Le 9 mai 1975, le France comme un défi à l'ingratitude des hommes rompt ses amarres comme si le paquebot voulait reprendre son destin en main mais il est sagement ramené au quai de l'oubli par les remorqueurs.

Différents projets de reconversion apparaissent : maison de retraite pour marins, navire-hôpital pour le Liban, école hôtellière itinérante mais aucun n'aboutit.

En novembre 1976, le paquebot franchit à nouveau l'écluse François 1er pour un passage au bassin dans la forme n°7 où ses hélices sont grattées. Il retourne ensuite au quai de l'oubli où il devient le symbole des conflits sociaux de l'époque.

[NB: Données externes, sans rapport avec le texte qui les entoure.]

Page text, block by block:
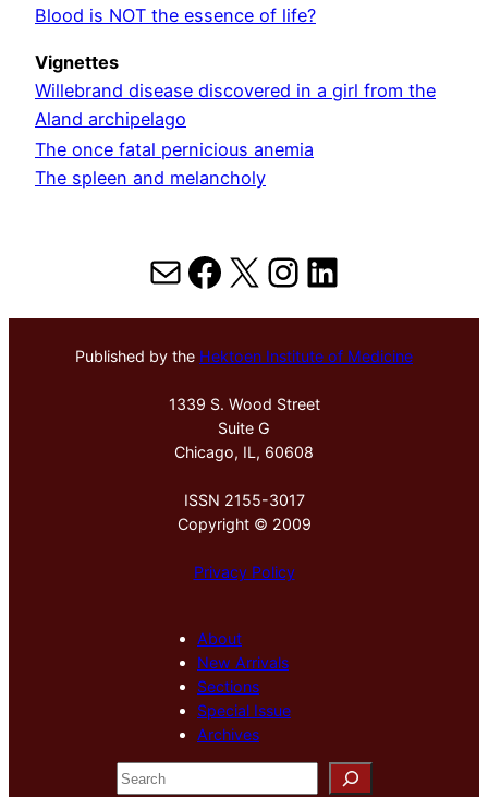
Blood is NOT the essence of life?
Vignettes
Willebrand disease discovered in a girl from the
Aland archipelago
The once fatal pernicious anemia
The spleen and melancholy
MailFacebook
X Instagram
LinkedIn
Published by the Hektoen Institute of Medicine
1339 S. Wood Street
Suite G
Chicago, IL, 60608
ISSN 2155-3017
Copyright © 2009
Privacy Policy
About
New Arrivals
Sections
Special Issue
Archives
S

Entre-temps en novembre 1975, Michel Sardou sort un 45 tours avec une chanson consacré à l'infortuné paquebot et notamment à l'ingratitude du pays qui l'à vu naitre. Cette chanson vaut à un chanteur réputé de droite (voir pire pour certains) la reconnaissance des syndicalistes et des communistes.

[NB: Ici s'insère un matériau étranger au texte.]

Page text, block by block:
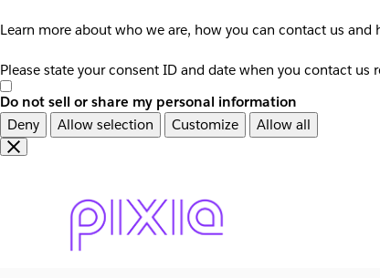
Learn more about who we are, how you can contact us and
Please state your consent ID and date when you contact us
Do not sell or share my personal information
Deny
Allow selection Customize Allow all
hoofdinhoud

Quand je pense à la vieille Anglaise
Qu'on appelait le "Queen Mary"
Echouée si loin de ses falaises
Sur un quai de Californie
Quand je pense à la vieille anglaise
J'envie les épaves englouties
Longs courriers qui cherchaient un rêve
Et n'ont pas revu leur pays

{Refrain:}
Ne m'appelez plus jamais France
La France elle m'a laissé tomber
Ne m'appelez plus jamais France
C'est ma dernière volonté


J'étais un bateau gigantesque
Capable de croiser mille ans
J'étais un géant, j'étais presque,
Presque aussi fort que l'océan
J'étais un bateau gigantesque
J'emportais des milliers d'amants
J'étais la France, qu'est-ce qu'il en reste ?
Un corps-mort pour des cormorans

{au Refrain}

Quand je pense à la vieille Anglaise
Qu'on appelait le "Queen Mary"
Je ne voudrais pas finir comme elle
Sur un quai de Californie
Que le plus grand navire de guerre
Ait le courage de me couler !
Le cul tourné à Saint-Nazaire
Pays breton où je suis né

{au Refrain}

Ce chanson ne change rien au sort du paquebot qui attend toujours qu'un acheteur lui fasse quitter le quai de l'oubli.

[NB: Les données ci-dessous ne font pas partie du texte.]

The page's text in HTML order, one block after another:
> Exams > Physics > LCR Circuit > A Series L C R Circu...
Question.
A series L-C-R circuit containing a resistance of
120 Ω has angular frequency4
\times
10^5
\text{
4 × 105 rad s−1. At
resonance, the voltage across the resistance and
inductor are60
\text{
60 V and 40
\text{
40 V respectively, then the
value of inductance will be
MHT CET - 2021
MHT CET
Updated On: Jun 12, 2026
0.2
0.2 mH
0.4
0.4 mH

Et le France devint le Norway

Le Norway

Cet acheteur semble devoir être un milliardaire saoudien Akhram Ojjieh qui rachète l'ex-joyau de la Transat pour 80 millions de France le 24 octobre 1977. Son projet d'utilisation ne pouvant aboutir (NdA je n'ai pas trouvé d'informations sur ce projet, si quelqu'un à quelque chose, je suis prenneur), il le revend le 25 juin 1979 (pour 77 millions de francs) à Knut Kloster, patron de la Norwegian Caribean Line, petite compagnie de croisière qui possède déjà quatre petits paquebots. Qui dit changement de propriétaire dit aussi changement de nom, le France devenant le Norway.

Le nouveau propriétaire du navire décide de le transformer en bâtiment de croisière et confie les travaux à un chantier allemand, Hapag Lloyd de Bremerhaven au grand dam des havrais.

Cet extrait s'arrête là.